Start of Block
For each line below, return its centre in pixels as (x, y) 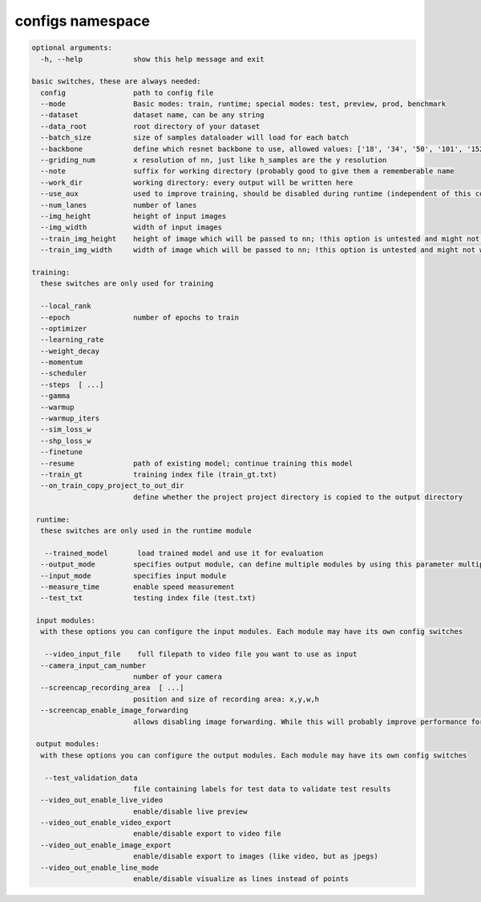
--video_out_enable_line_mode (100, 867)
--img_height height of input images (133, 216)
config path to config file (127, 93)
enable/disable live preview (190, 811)
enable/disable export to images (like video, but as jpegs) (255, 856)
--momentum (62, 362)
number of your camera (177, 677)
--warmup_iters (70, 418)
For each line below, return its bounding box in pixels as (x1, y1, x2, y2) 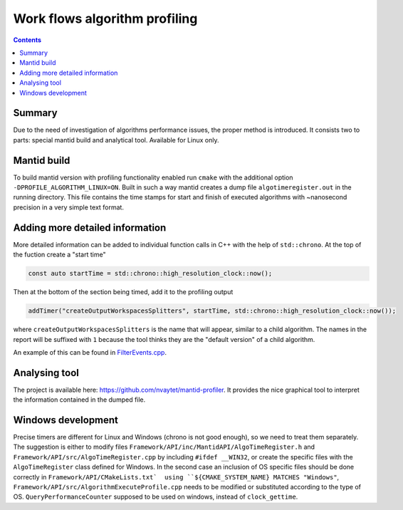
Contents (13, 36, 42, 44)
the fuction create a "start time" (13, 250, 106, 259)
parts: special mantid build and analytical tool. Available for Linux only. (13, 135, 219, 144)
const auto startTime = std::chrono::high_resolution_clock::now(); (28, 269, 273, 278)
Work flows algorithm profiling (13, 11, 198, 26)
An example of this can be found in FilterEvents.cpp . (13, 348, 167, 356)
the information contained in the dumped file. (13, 395, 146, 404)
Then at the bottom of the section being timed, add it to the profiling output (13, 288, 234, 296)
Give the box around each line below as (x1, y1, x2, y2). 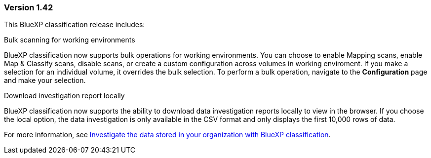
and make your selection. (4, 76, 86, 85)
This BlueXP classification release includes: (4, 20, 145, 29)
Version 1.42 (4, 2, 53, 12)
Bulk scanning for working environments (4, 36, 135, 44)
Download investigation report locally (4, 91, 125, 100)
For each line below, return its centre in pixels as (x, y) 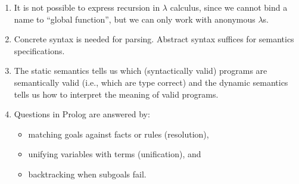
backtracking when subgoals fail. (87, 174)
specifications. (39, 50)
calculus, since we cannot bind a (229, 7)
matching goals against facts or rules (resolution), (119, 134)
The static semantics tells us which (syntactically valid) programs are (141, 71)
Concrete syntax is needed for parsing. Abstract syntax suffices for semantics (154, 39)
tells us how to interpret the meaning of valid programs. (116, 94)
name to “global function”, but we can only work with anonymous (135, 19)
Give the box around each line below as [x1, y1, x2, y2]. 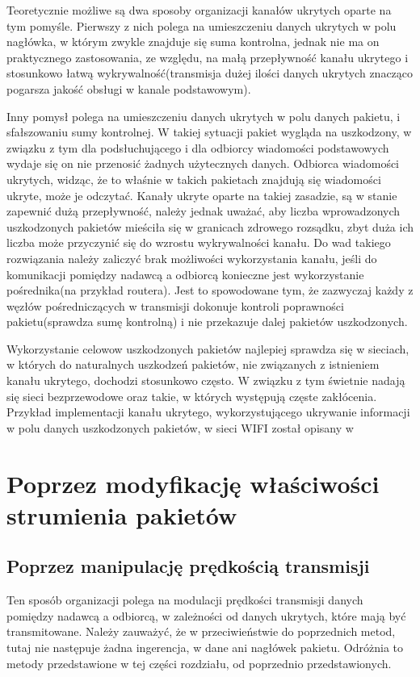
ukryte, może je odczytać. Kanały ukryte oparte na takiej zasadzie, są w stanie [6, 186, 397, 203]
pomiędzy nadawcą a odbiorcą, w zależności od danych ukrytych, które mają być [6, 607, 406, 624]
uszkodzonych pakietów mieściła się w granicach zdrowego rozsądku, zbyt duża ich [6, 218, 414, 235]
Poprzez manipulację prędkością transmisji [6, 554, 370, 579]
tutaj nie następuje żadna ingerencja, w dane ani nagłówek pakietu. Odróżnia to [6, 638, 404, 655]
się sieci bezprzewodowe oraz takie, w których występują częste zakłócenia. [6, 387, 377, 404]
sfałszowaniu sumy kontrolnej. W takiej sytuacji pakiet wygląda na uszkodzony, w [6, 123, 412, 140]
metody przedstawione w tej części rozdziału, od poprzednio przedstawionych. [6, 654, 392, 671]
End of Block
● **TASK REQUIREMENTS**: Every line of the records above where the string "takiej" is found should be copied.

● **EXPECTED ANSWER**:
ukryte, może je odczytać. Kanały ukryte oparte na takiej zasadzie, są w stanie [6, 186, 397, 203]
sfałszowaniu sumy kontrolnej. W takiej sytuacji pakiet wygląda na uszkodzony, w [6, 123, 412, 140]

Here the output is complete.